The ultimate aim of every government is to bring about – to a large extent, positive changes in the lives of the populace. This is because political leaders are voted for to bring about changes. The success or otherwise of such changes however depend on a number of factors. Most often than not, governments achieve their goals and objectives in bringing about change by instituting and implementing a number of policies that serve as focus for national development. Without any doubt, it is not always that all of these policies achieve the needed or projected results. In some cases always, the policies achieve even beyond what they were targeted for. Presently, the coalition government has implemented a number of policies that analysts see and classify as radical. The radical nature of these policies depends on a number of factors.

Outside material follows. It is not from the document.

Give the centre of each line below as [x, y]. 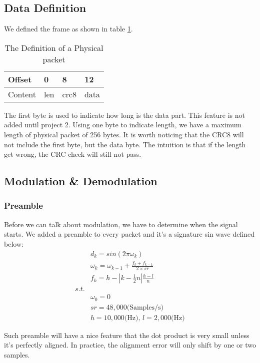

The present policies are directed towards welfare in the public sector. Identifying women as core components of national issues and national development, a lot of critics have raised issues on how these policies can or may affect women. This essay therefore outlines some of these major effects that the policy is likely to have on women; both in the short term and long term.  

Welfare Reform Bill

Welfare was founded during the Great Depression.  The policy entails giving cash assistance to the poor. The beneficiaries are mostly mothers and children. The Reforms affected the Aid to Families with Dependent Children (AFDC) and the Temporary Assistance to Needy Families program. Child support enforcement, child care, child nutrition in addition to a law on reducing non marital births among others. The old system was criticized for encouraging idling. The new welfare rules require recipients to go to work within two years after receiving assistance.  The policy limits most assistance to five years total and enjoins states to deny additional benefits to mothers who give birth to children whilst still on welfare benefits. The Bill is intended to reduce dependence, child poverty and illegitimacy and strengthen marriage.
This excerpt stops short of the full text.